Smith recalls Zaky doing things a professional money manager would never do: Picking a public fight with a prominent Apple bear (Seabreeze Partners' Doug Kass). Urging members to write to Apple Investor Relations. Talking about a meeting with Apple chief designer Jony Ive that never panned out.

Most tellingly, when subscribers started asking whether they shouldn't be buying some downside protection, hedging their bets in case Apple kept falling, he grew increasing angry and defensive. "By the time I got there he wasn't talking about risk management," says Smith. "He was talking about going all in."

When Zaky finally advised his readers to bail out of their call spreads, it was too late.

Although there is plenty of anger in the Google group -- talk of a lawsuit and what might happen if they ran into Zaky in a dark alley -- many members recognize that they share some of the blame for putting more money than they could afford to lose into high-risk investment vehicles. Besides, no one forced them to follow the advice, as one member put it, of some punk on the Internet they'd never met.

Others, however, seem to be mostly interested in finding another investment guru who will promise, as Zaky did, easy gains with low risk.
One complaint often heard in the group is that Zaky never took responsibility for what happened or apologized for the losses that were suffered. But I know Andy well enough to know that he's shattered by the experience. You can hear it in his letter to BCRAM's investors:
"As a first generation Coptic-American, I was raised with very deep seeded (sic) traditional notions of honor and responsibility. For this reason, I will spend every living breath I have to work with an effort to make our partners whole again...

"I am deeply sorry that I failed you. I brought dishonor to myself and my family, and all I can do at this point is work hard to try and make things right."

On Bullish Cross Pro, Zaky has moved away from covering Apple and concentrated on trading the SPY, which tracks the S&P 500 and requires less faith in fundamentals. For the few members that remain, he has recommended several recovery plans, some of which involved investing in January 2014 Apple options that have already lost most of their value.
Zaky declined to be interviewed for this article beyond a brief e-mailed comment:

"The bottom line is we didn't expect Apple to crash 40% of its value inside of a few months and trade at a 10 P/E ratio given its cash flows. We were on the bull side of the Apple case and it didn't work. I wish I could give you more, but then it would just look like a complicated set of excuses. And what's the point."

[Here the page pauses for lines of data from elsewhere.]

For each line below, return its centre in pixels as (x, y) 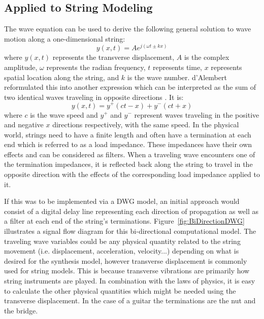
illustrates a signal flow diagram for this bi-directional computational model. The (130, 231)
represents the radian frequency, (96, 67)
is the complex (207, 57)
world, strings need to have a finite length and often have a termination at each (128, 134)
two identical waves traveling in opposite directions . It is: (94, 97)
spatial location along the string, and (62, 77)
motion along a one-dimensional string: (65, 38)
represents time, (177, 67)
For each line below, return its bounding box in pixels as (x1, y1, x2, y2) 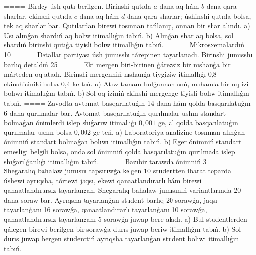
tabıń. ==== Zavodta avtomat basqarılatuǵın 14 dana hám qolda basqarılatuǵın (4, 97, 251, 108)
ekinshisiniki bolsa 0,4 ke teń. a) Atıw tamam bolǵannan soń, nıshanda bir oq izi (4, 78, 249, 88)
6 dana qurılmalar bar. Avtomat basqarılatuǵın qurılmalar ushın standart (4, 107, 226, 118)
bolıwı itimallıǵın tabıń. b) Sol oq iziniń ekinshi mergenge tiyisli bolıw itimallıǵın (4, 88, 249, 98)
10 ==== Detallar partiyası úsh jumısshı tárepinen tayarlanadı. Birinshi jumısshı (4, 49, 253, 59)
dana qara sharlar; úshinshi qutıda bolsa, (127, 10, 251, 21)
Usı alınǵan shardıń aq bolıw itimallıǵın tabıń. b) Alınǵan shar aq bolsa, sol (4, 30, 234, 40)
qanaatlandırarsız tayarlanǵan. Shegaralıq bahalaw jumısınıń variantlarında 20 (4, 185, 241, 195)
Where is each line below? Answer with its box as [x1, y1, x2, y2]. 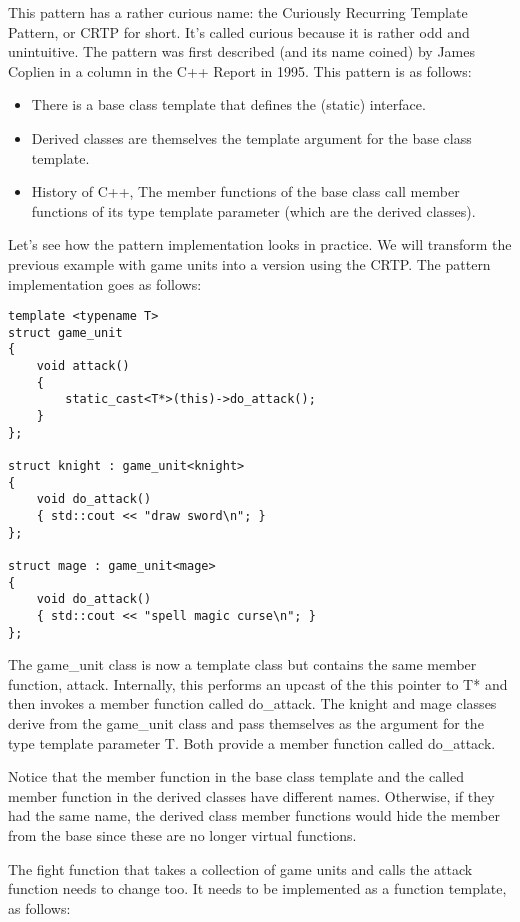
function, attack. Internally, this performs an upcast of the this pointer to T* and [8, 673, 508, 694]
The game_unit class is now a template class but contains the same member [8, 654, 477, 675]
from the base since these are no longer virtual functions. [8, 825, 357, 845]
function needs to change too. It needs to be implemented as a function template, [8, 878, 507, 899]
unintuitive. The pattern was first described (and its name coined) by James [8, 41, 475, 62]
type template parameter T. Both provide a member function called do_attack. [8, 732, 496, 753]
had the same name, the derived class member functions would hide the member [8, 805, 500, 826]
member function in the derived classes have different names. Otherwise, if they [8, 785, 495, 806]
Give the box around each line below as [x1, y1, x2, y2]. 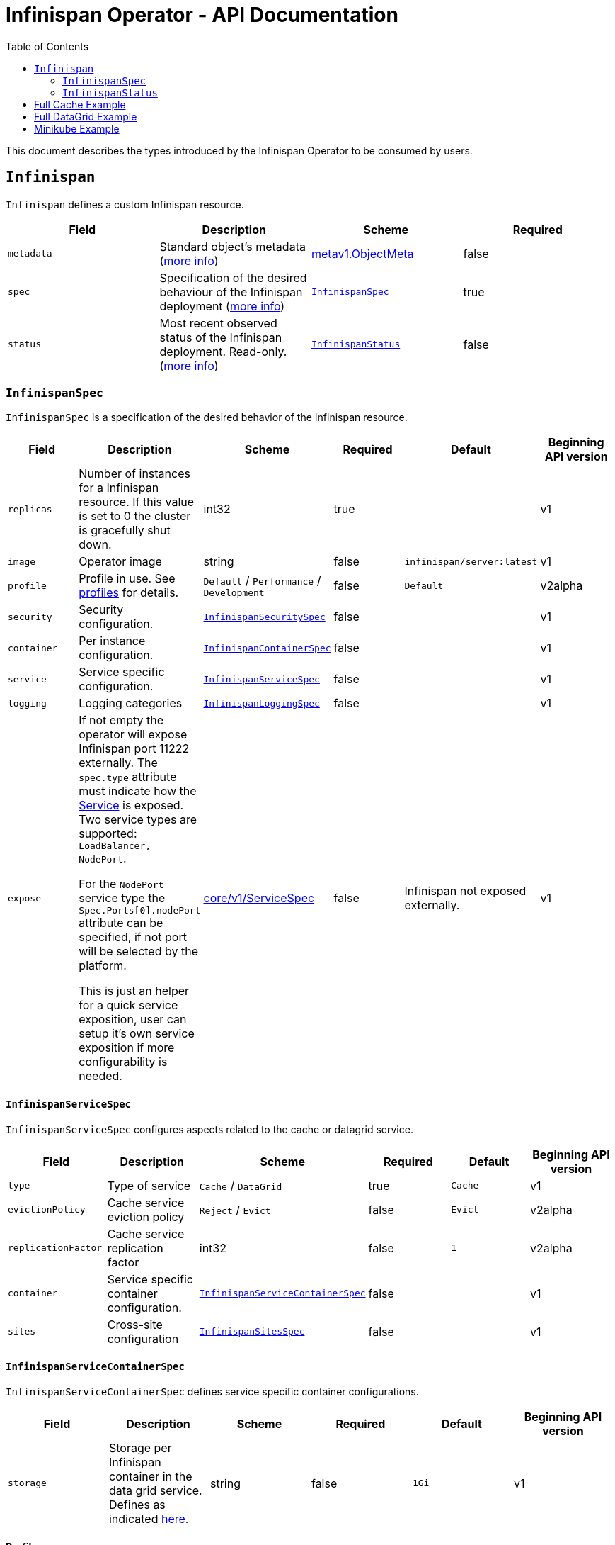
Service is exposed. [79, 798, 184, 813]
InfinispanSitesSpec [199, 1326, 305, 1337]
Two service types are [79, 812, 197, 827]
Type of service [107, 1178, 191, 1193]
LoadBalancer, [79, 841, 151, 852]
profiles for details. [79, 585, 179, 600]
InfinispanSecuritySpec [203, 611, 326, 622]
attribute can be [79, 916, 163, 931]
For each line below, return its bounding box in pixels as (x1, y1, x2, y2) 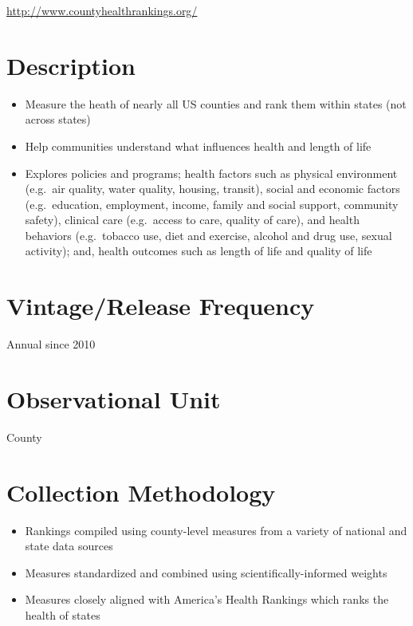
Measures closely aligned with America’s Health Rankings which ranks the (25, 591, 389, 608)
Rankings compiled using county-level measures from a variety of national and (25, 522, 407, 538)
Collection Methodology (6, 475, 276, 508)
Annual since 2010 (6, 336, 96, 352)
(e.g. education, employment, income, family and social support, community (25, 195, 399, 212)
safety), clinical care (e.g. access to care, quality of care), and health (25, 211, 360, 228)
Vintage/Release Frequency (6, 289, 315, 322)
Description (6, 49, 136, 81)
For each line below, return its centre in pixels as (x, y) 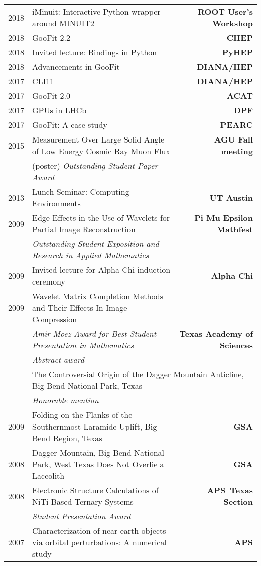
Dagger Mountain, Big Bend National (98, 452)
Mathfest (235, 229)
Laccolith (48, 475)
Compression (55, 319)
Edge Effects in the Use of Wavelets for (101, 218)
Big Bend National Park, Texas (87, 386)
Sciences (236, 345)
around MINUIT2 (63, 23)
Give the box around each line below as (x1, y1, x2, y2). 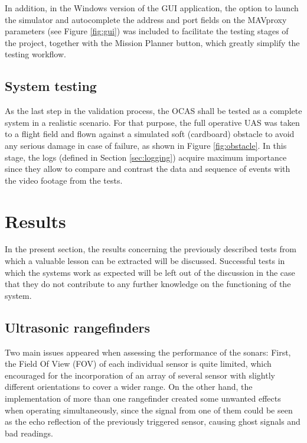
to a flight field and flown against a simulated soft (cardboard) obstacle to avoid (5, 128, 295, 140)
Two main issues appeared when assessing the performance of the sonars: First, (5, 346, 291, 358)
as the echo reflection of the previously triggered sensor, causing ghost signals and (5, 415, 301, 428)
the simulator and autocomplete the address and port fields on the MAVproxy (5, 13, 287, 25)
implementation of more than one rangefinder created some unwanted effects (5, 392, 281, 404)
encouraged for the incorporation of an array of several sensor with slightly (5, 369, 275, 381)
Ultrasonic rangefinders (5, 318, 150, 336)
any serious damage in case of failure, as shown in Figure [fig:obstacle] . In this (5, 139, 287, 151)
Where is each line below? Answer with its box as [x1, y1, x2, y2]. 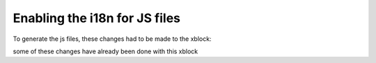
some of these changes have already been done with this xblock [13, 47, 198, 55]
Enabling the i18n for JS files [13, 10, 181, 26]
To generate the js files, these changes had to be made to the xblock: [13, 35, 212, 43]
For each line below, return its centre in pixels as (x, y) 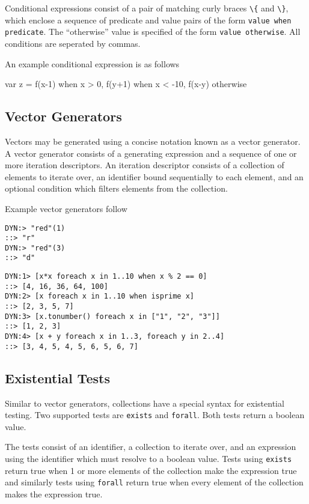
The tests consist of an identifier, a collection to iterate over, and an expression (151, 447)
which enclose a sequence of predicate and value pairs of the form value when (148, 20)
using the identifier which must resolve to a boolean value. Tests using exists (148, 459)
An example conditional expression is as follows (92, 63)
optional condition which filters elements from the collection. (116, 188)
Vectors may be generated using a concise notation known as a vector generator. (153, 141)
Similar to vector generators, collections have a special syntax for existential (145, 403)
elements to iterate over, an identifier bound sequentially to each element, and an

Zaky did post a 19,000-word "Apple postmortem" on Bullish Cross explaining what, as he sees it, went wrong. One member of the Google group summarized it in a haiku:

Technicals failed
Fundamentals also
No one did better

http://tech.fortune.cnn.com/2013/03/06/a...h-cross-2/
Losses of Apple guru's clients could reach into the billions
By Philip Elmer-DeWitt March 6, 2013: 8:14 AM ET

The toll from Andy Zaky's Bullish Cross investment groups continues to mount

FORTUNE -- On Monday Fortune.com published The rise and fall of Andy Zaky -- the tale of an Internet-trained investment advisor who led hundreds of followers over their own personal financial cliffs last fall when Apple's (AAPL) stock price collapsed. Over the next two days, many former members of his Bullish Cross investment groups wrote to say that my estimate of their losses was off by at least a factor of 10 and perhaps more.

On further investigation, I think they may be right.

Forms filed with the SEC show that investors in Bullish Cross Capital L.P. -- Zaky's failed Apple hedge fund -- had put up at least $10.6 million and lost it all.

What I could only guess at were the losses suffered by the hundreds of subscribers to his Bullish Cross financial newsletter who -- on his advice -- had put their money into high-risk Apple options.

What I can say now is that I've heard directly from 37 former Bullish Cross members who tell me that they lost anywhere from $15,000 to $50 million apiece.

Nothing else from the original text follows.